A remarkable experience I had at this time was a very prestigious invitation to JICA headquarters for a meeting on CBR on JICA-NET. This was a video network used to bring together participants from JICA supported countries through video or internet conferencing. While the focal point was at the very modern JICA headquarters in Tokyo, JICA country offices were connected to this and to each other.

We had a very interesting and long discussion on CBR with Japanese disabled people and others associated with JICA in their member countries. Yukiko was the meeting facilitator. At that time this technology was a rarity and the meeting was a privilege. It has now been replaced by zoom and is an everyday occurrence.

Social Work Research Institute of the Japan College of Social Work

Meanwhile, the Asia-Pacific Decade of Disabled Persons declared by the UN which started in 1992 was coming to an end. At this time, the Social Work Research Institute of the Japan College of Social Work launched an initiative in the form of a research study. This was conducted from 2001 through to 2003. The study examined the outcomes of the decade within the region for the preparation of policies and strategies to ensure continuity of its impact.

Countries invited to participate in the study were Australia, Cambodia, China, Indonesia, Japan, Mongolia, the Philippines, Singapore, Sri Lanka, Thailand, USA and Vietnam, and ESCAP. Representatives from these countries and ESCAP were invited to Tokyo each year to meet and share findings. I was invited to represent Sri Lanka.

Comprehensive reports of the study were published each year and called the “International Comparative Study on Disability Policies and Programmes in the 21st Century in Asia and the Pacific”.

An experience in Shinjuku

At the yearly meetings working days were heavy. Some of us needed to get away in the evenings to relax and be refreshed for the next day. On the humorous side, there is a memory I like to recall when I am asked about my experiences.

The American, the Thai and I soon became a close-knit trio. I have never understood how strangers come together to form a friendship group in such a short time. Alas, these are temporary. During that short time, we would spend the evenings enjoying whatever we could of Shinjuku where we were located. Shinjuku itself, though a ward of Tokyo, is very large. There was no way we could use the subway by ourselves. Signage in English was rare. But there was plenty to be enjoyed traversing Shinjuku on our feet.
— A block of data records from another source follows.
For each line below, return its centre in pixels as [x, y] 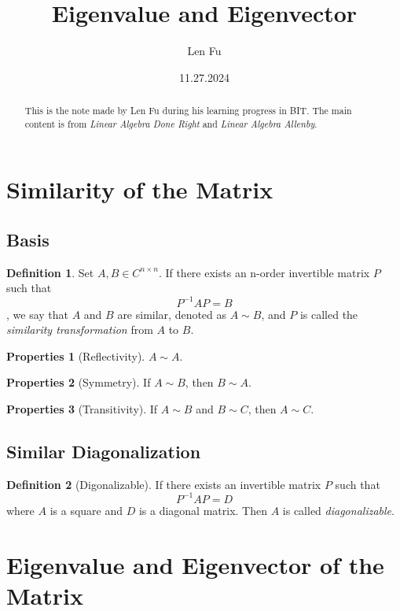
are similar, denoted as [172, 314]
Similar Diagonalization [104, 451]
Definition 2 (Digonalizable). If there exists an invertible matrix [164, 484]
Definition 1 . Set [50, 272]
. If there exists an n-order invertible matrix [264, 272]
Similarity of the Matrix [140, 189]
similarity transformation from [80, 330]
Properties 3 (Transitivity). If [82, 408]
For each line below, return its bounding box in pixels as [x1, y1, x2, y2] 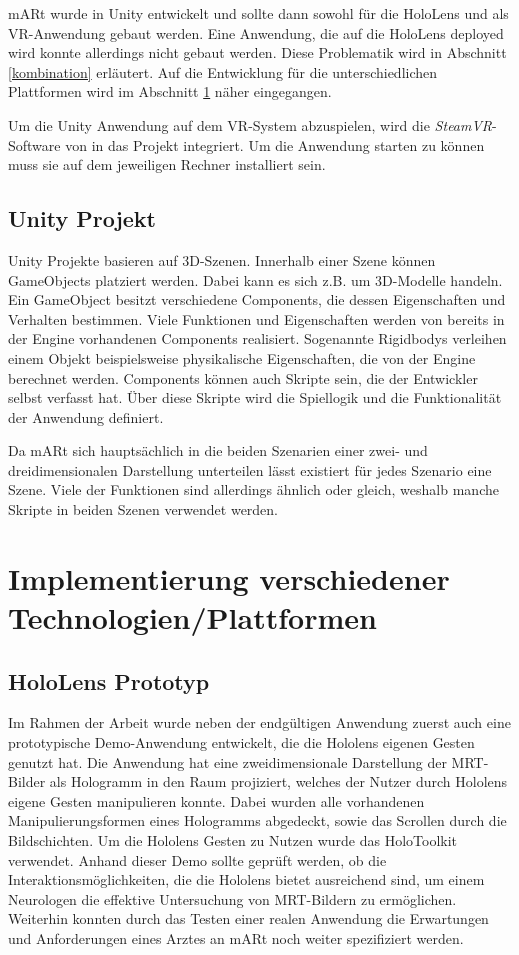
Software [8, 134, 61, 155]
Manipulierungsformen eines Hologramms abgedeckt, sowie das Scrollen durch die [8, 810, 507, 831]
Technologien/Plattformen [8, 597, 377, 638]
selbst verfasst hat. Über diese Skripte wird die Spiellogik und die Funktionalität [8, 387, 502, 408]
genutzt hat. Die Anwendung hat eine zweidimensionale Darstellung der [8, 751, 447, 772]
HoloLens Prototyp [8, 665, 210, 696]
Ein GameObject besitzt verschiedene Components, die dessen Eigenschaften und [8, 289, 506, 310]
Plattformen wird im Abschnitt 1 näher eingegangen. [8, 81, 332, 102]

And so the three of us found ourselves one evening in Tokyo’s Red Light District. John the size XXXL American in the middle and on either side of him the M-sized, sareed me and the S-minus Thai lady Gini. An unexpected threesome striding along, looking quite out of place in this bustling area, full of lights and of colour and of a particular kind of activity.

And then came to us a young man to ask, “You want girl? You want boy? You want boy and girl? See my photos?” with which he proceeded to show us proudly what he had to offer. Other young men started encircling us. The scene was becoming somewhat threatening.

John, the XXXL American, grabbed each of us by our elbows. We fled. We found a Starbucks at a safe distance. Where we sat and laughed our sides out over a world-renowned cup of American coffee. The first I had tasted of that brand. And have never drunk since. Nothing but prejudice of course.

Japan Overseas Volunteer Corps

Sri Lanka has been a close friend and a programme country of Japan for many decades. For the last forty years or more, we have being helped by the Japan Overseas Volunteer Corps or JOCV. Sri Lanka has had volunteers from Japan in the field of agriculture, forestry, education and health amongst other technical fields. They come to Sri Lanka quite conversant in our local languages and work closely with our people. We have had them help us in CBR too. Every year, about half a dozen find accommodation in the villages to work with local groups and with the area Social Service Officers.

Naoko Kato, the JOCV coordinator based in the embassy, made it a habit to bring to me for an unofficial briefing those that would work in disability before they went to their respective posts. Soon I was appointed as an official Adviser on Disability to the JOCV, Colombo. I continued as one for a few years. I must say the fluency volunteers showed in my mother tongue exceeded my own.

One day I was in discussion with the Director of Inclusive Education at the National Institute of Education in his office at Maharagama. I was with my back to the door. While we were talking, there was a tap on the door. It opened, and a female voice conversed with him in Sinhala for a few short minutes. I looked over my shoulder and saw it was a pretty young lady in Kandyan saree. When she had gone, I asked the director who it was. He replied, “Oh that is our Japanese volunteer.”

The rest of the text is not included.